Evaluation is the genuinely hard part, and the field is openly uncomfortable with the state of it. The standard suites probe different skills: VQAv2 and GQA (visual question answering), TextVQA and DocVQA (reading text in images), ChartQA (chart reasoning), MMMU (college-level multimodal reasoning), MME and MMBench (broad capability batteries), and POPE (object-hallucination probing). Three caveats that experts will always raise: (1) many benchmarks are contaminated or leak into web-scale training data, inflating scores; (2) answer-matching is brittle — a correct free-form answer can be marked wrong for phrasing, so LLM-graded "judges" are increasingly used, with their own biases; and (3) the most consequential failure mode, hallucination — confidently describing objects that are not in the image — is precisely what the headline accuracy numbers hide, which is why POPE and similar adversarial probes exist. A VLM that scores well on VQA can still invent a clock on an empty wall.
# Fuse image tokens + text tokens into ONE sequence; print the shapes
import numpy as np
rng = np.random.default_rng(0)
d = 8 # shared model width
N, T = 32, 10 # 32 image patch tokens, 10 text tokens
img_tokens = rng.normal(0, 1, (N, d)) # projected patches (EQ MM2.1 output)
text_tokens = rng.normal(0, 1, (T, d)) # word embeddings, same width d
# early fusion = concatenate along the sequence axis (axis 0)
fused = np.concatenate([img_tokens, text_tokens], axis=0)
print("image tokens :", img_tokens.shape, "(N x d)")
print("text tokens :", text_tokens.shape, "(T x d)")
print("fused seq :", fused.shape, "( (N+T) x d ) <- one sequence")
print("sequence length N + T :", N + T)
print("self-attention matrix :", (N + T), "x", (N + T),
"=", (N + T) ** 2, "scores")
print("\nthe LLM now attends over all", N + T,
"tokens with the SAME self-attention it uses for text.")
A high benchmark score is not the absence of hallucination. The cross-entropy objective rewards fluent, plausible answers; nothing in it grounds claims to actually-present pixels. Object-hallucination probes (POPE), grounding metrics, and human review of free-form outputs catch failures that VQA accuracy launders away. Treat any single multimodal number with suspicion — and never report one without a hallucination probe beside it.

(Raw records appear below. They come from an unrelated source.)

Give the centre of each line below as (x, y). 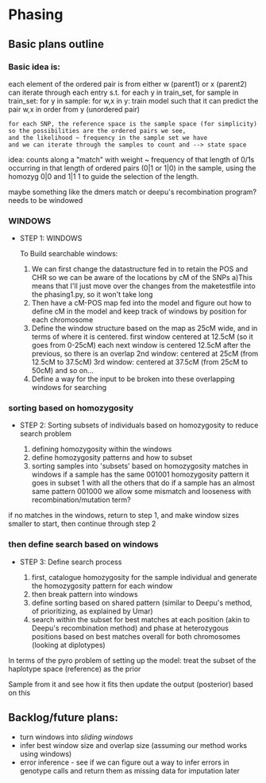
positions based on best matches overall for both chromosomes (136, 636)
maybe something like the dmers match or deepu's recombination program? (132, 192)
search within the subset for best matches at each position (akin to (141, 619)
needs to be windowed (46, 200)
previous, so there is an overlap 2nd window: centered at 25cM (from (145, 354)
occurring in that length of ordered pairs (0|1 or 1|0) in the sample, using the (132, 168)
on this (19, 692)
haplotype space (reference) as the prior (75, 668)
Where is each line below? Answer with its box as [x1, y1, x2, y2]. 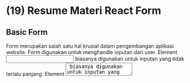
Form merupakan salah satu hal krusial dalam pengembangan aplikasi [6, 42, 174, 49]
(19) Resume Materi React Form [6, 4, 162, 17]
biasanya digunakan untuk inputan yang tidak [75, 55, 185, 62]
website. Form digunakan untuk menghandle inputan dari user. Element [6, 49, 178, 56]
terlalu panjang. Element [6, 71, 65, 77]
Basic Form [6, 27, 48, 37]
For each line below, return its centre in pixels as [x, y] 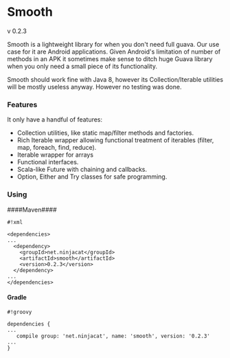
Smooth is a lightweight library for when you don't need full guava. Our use [113, 44]
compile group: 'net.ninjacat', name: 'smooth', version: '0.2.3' [113, 336]
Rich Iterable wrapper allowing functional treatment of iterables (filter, [115, 140]
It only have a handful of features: [55, 120]
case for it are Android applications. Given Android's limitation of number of [114, 52]
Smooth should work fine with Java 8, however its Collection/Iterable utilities [115, 79]
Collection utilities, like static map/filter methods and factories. [105, 133]
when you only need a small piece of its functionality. [82, 66]
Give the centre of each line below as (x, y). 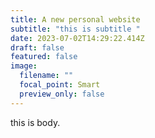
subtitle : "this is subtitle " (75, 29)
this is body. (35, 122)
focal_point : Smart (60, 85)
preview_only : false (62, 94)
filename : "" (46, 76)
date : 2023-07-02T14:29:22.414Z (77, 38)
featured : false (44, 57)
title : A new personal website (75, 19)
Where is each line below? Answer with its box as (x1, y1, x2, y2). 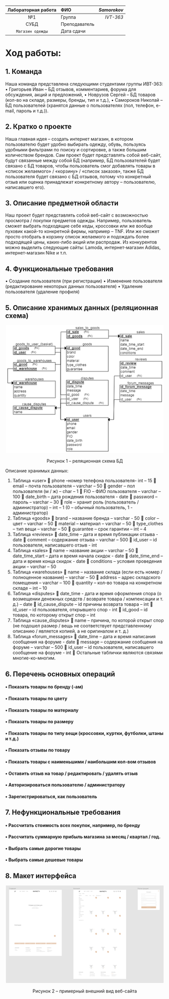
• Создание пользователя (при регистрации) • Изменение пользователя (5, 278, 163, 284)
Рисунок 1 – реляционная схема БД (46, 458, 123, 464)
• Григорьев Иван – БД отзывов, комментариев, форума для (5, 86, 136, 92)
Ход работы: (5, 47, 62, 59)
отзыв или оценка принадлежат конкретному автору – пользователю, (5, 179, 156, 185)
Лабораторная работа (7, 7, 57, 13)
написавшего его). (5, 184, 45, 190)
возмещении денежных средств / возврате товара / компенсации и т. (12, 596, 163, 602)
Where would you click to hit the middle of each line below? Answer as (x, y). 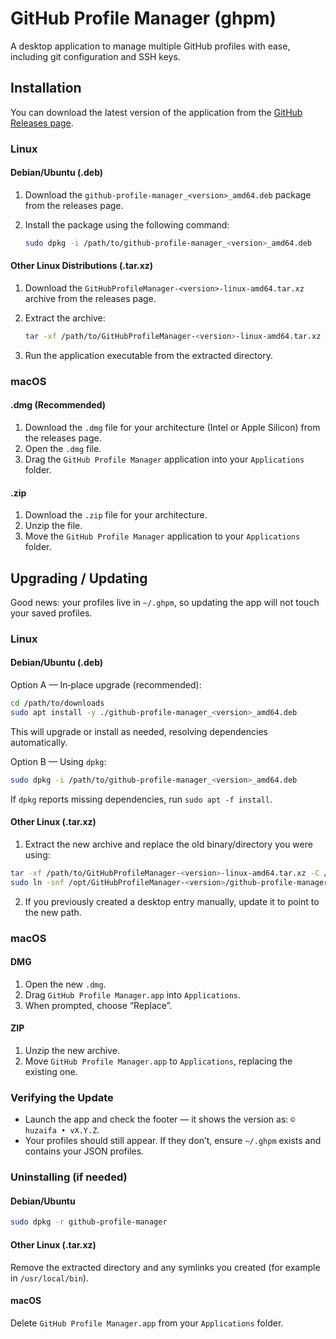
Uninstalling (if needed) (69, 1177)
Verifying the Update (62, 1097)
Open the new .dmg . (65, 984)
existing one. (51, 1071)
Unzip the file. (53, 526)
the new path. (53, 912)
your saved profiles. (51, 613)
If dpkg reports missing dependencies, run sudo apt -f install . (141, 799)
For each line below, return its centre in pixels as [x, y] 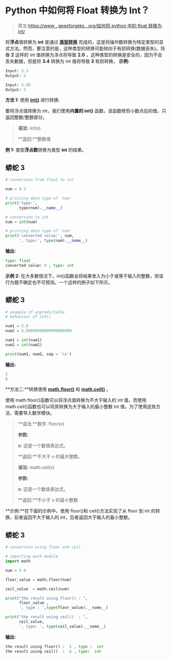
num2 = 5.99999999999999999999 [39, 331]
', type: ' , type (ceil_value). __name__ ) [62, 626]
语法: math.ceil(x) [36, 467]
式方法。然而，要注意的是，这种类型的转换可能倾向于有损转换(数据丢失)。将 [85, 48]
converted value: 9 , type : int [40, 265]
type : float [18, 261]
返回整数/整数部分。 [26, 117]
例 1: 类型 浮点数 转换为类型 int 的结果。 [46, 150]
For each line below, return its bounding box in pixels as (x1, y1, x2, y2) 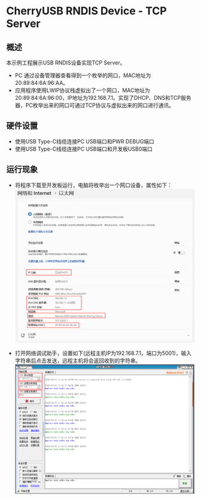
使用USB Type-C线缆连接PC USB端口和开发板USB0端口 (14, 145, 153, 152)
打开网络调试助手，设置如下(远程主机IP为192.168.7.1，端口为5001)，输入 (14, 349, 192, 357)
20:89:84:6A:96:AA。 (14, 79, 69, 86)
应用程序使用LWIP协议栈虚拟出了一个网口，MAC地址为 (14, 87, 151, 94)
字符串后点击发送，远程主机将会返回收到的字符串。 (14, 357, 141, 364)
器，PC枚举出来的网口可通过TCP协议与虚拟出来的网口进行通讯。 (14, 102, 175, 109)
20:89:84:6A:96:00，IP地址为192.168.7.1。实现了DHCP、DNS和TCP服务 (14, 94, 191, 101)
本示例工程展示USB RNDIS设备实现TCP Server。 (6, 59, 126, 66)
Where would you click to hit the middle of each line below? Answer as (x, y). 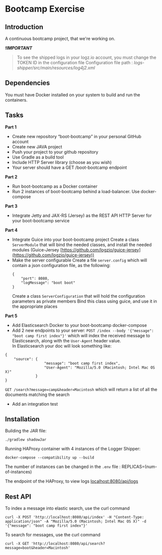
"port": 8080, (35, 278)
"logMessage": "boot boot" (48, 283)
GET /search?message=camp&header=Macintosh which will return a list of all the (81, 389)
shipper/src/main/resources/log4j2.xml (56, 68)
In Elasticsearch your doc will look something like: (62, 346)
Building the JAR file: (26, 431)
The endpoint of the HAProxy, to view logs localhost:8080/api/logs (72, 481)
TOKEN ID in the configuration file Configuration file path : (75, 63)
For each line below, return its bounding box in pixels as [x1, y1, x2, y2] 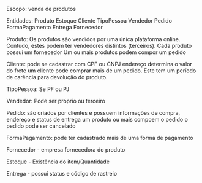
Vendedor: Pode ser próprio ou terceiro [6, 98, 105, 104]
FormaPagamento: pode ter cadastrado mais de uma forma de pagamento [6, 134, 194, 141]
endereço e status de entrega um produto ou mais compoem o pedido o [6, 116, 189, 123]
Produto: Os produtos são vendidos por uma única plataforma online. [6, 36, 181, 42]
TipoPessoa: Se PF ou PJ [6, 85, 69, 93]
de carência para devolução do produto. [6, 74, 108, 80]
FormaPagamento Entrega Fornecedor [6, 24, 103, 31]
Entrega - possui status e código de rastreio [6, 170, 118, 177]
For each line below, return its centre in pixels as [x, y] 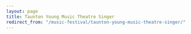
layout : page [22, 11]
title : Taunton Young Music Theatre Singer [60, 17]
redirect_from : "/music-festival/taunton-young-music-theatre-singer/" [96, 22]
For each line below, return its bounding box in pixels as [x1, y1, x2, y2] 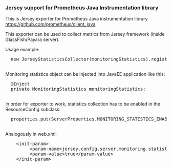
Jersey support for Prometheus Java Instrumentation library [5, 4, 159, 11]
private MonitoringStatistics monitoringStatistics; [10, 86, 146, 92]
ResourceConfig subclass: [5, 107, 61, 113]
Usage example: [5, 47, 40, 53]
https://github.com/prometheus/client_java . [5, 21, 97, 27]
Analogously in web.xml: [5, 131, 57, 137]
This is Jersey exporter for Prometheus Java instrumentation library [5, 16, 148, 22]
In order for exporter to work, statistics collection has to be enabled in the [5, 101, 160, 107]
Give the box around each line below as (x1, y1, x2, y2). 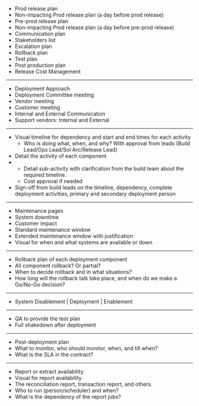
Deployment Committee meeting (14, 91, 94, 98)
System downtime (14, 213, 59, 220)
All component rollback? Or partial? (14, 262, 101, 269)
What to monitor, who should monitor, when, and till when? (14, 345, 158, 351)
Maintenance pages (14, 207, 63, 214)
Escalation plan (14, 43, 52, 50)
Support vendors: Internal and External (14, 117, 110, 123)
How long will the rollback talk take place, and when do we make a (14, 275, 178, 282)
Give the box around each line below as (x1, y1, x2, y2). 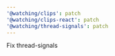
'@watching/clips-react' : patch (6, 16, 99, 23)
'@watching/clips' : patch (6, 10, 81, 17)
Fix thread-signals (6, 42, 58, 50)
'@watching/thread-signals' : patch (6, 23, 109, 29)
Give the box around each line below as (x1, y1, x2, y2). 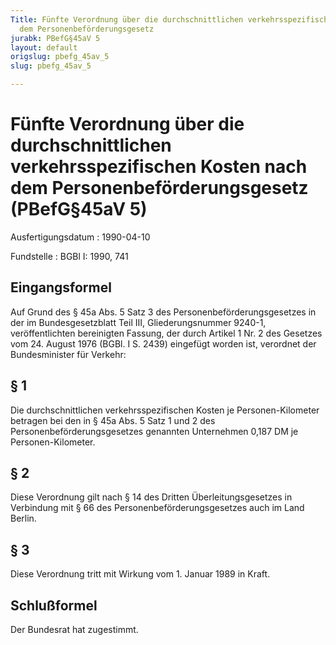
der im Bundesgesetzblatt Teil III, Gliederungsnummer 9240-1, (10, 316, 267, 328)
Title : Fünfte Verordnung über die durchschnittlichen (10, 14, 244, 25)
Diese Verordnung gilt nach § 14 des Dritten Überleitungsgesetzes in (10, 491, 293, 503)
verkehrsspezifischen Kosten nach (10, 156, 308, 178)
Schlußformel (10, 597, 98, 614)
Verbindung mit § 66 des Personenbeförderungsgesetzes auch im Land (10, 502, 305, 514)
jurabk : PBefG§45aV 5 (10, 33, 101, 43)
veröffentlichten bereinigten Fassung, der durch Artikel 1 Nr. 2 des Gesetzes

So far the image only flowed in; next it flows out. Chapter 03 turns to generation — diffusion and autoregressive image/video models — where the same token-and-attention machinery is run in reverse to produce pixels rather than read them.
References
- Radford, A. et al. (2021). Learning Transferable Visual Models From Natural Language Supervision (CLIP).
- Alayrac, J.-B. et al. (2022). Flamingo: a Visual Language Model for Few-Shot Learning.
- Liu, H., Li, C., Wu, Q. & Lee, Y. J. (2023). Visual Instruction Tuning (LLaVA).
- Dosovitskiy, A. et al. (2021). An Image Is Worth 16×16 Words: Transformers for Image Recognition at Scale (ViT).
- Li, J., Li, D., Savarese, S. & Hoi, S. (2023). BLIP-2: Bootstrapping Language-Image Pre-training with Frozen Image Encoders and LLMs.
- Li, Y. et al. (2023). Evaluating Object Hallucination in Large Vision-Language Models (POPE).
- Yue, X. et al. (2024). MMMU: A Massive Multi-discipline Multimodal Understanding and Reasoning Benchmark.